* **DATA TO PROCESS**:
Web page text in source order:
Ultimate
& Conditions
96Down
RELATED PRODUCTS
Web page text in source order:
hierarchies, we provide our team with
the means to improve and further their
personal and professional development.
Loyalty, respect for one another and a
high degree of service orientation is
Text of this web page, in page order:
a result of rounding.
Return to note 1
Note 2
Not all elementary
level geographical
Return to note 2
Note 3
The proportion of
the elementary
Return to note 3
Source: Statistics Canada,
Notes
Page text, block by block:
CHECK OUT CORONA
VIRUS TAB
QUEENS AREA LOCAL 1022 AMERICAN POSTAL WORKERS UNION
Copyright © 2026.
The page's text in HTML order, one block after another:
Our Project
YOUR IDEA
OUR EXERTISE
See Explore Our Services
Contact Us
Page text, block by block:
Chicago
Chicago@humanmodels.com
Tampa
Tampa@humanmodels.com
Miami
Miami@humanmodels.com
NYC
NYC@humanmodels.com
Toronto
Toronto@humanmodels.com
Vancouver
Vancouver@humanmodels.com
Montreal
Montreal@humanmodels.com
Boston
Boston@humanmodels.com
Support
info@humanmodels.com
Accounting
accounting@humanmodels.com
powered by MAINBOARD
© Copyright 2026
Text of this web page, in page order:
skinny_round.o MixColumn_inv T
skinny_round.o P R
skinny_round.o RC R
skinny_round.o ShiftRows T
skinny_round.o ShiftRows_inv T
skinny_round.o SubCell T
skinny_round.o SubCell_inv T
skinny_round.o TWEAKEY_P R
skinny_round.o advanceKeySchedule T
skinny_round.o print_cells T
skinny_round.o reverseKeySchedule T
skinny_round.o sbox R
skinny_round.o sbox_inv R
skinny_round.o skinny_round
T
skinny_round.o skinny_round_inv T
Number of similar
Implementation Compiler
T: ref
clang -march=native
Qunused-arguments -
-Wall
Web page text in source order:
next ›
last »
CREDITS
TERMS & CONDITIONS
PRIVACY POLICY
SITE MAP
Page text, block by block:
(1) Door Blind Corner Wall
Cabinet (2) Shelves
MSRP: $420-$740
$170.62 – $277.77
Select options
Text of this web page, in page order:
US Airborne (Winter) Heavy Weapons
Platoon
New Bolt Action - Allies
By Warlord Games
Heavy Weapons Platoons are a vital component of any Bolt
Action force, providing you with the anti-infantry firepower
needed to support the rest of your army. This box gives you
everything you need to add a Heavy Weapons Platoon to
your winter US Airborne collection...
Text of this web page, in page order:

* **INSTRUCTIONS FOR THE TASK**:
Write every entry out again exactly.

* **SOLUTION TO THIS TASK**:
Web page text in source order:
Ultimate
& Conditions
96Down
RELATED PRODUCTS
Web page text in source order:
hierarchies, we provide our team with
the means to improve and further their
personal and professional development.
Loyalty, respect for one another and a
high degree of service orientation is
Text of this web page, in page order:
a result of rounding.
Return to note 1
Note 2
Not all elementary
level geographical
Return to note 2
Note 3
The proportion of
the elementary
Return to note 3
Source: Statistics Canada,
Notes
Page text, block by block:
CHECK OUT CORONA
VIRUS TAB
QUEENS AREA LOCAL 1022 AMERICAN POSTAL WORKERS UNION
Copyright © 2026.
The page's text in HTML order, one block after another:
Our Project
YOUR IDEA
OUR EXERTISE
See Explore Our Services
Contact Us
Page text, block by block:
Chicago
Chicago@humanmodels.com
Tampa
Tampa@humanmodels.com
Miami
Miami@humanmodels.com
NYC
NYC@humanmodels.com
Toronto
Toronto@humanmodels.com
Vancouver
Vancouver@humanmodels.com
Montreal
Montreal@humanmodels.com
Boston
Boston@humanmodels.com
Support
info@humanmodels.com
Accounting
accounting@humanmodels.com
powered by MAINBOARD
© Copyright 2026
Text of this web page, in page order:
skinny_round.o MixColumn_inv T
skinny_round.o P R
skinny_round.o RC R
skinny_round.o ShiftRows T
skinny_round.o ShiftRows_inv T
skinny_round.o SubCell T
skinny_round.o SubCell_inv T
skinny_round.o TWEAKEY_P R
skinny_round.o advanceKeySchedule T
skinny_round.o print_cells T
skinny_round.o reverseKeySchedule T
skinny_round.o sbox R
skinny_round.o sbox_inv R
skinny_round.o skinny_round
T
skinny_round.o skinny_round_inv T
Number of similar
Implementation Compiler
T: ref
clang -march=native
Qunused-arguments -
-Wall
Web page text in source order:
next ›
last »
CREDITS
TERMS & CONDITIONS
PRIVACY POLICY
SITE MAP
Page text, block by block:
(1) Door Blind Corner Wall
Cabinet (2) Shelves
MSRP: $420-$740
$170.62 – $277.77
Select options
Text of this web page, in page order:
US Airborne (Winter) Heavy Weapons
Platoon
New Bolt Action - Allies
By Warlord Games
Heavy Weapons Platoons are a vital component of any Bolt
Action force, providing you with the anti-infantry firepower
needed to support the rest of your army. This box gives you
everything you need to add a Heavy Weapons Platoon to
your winter US Airborne collection...
Text of this web page, in page order:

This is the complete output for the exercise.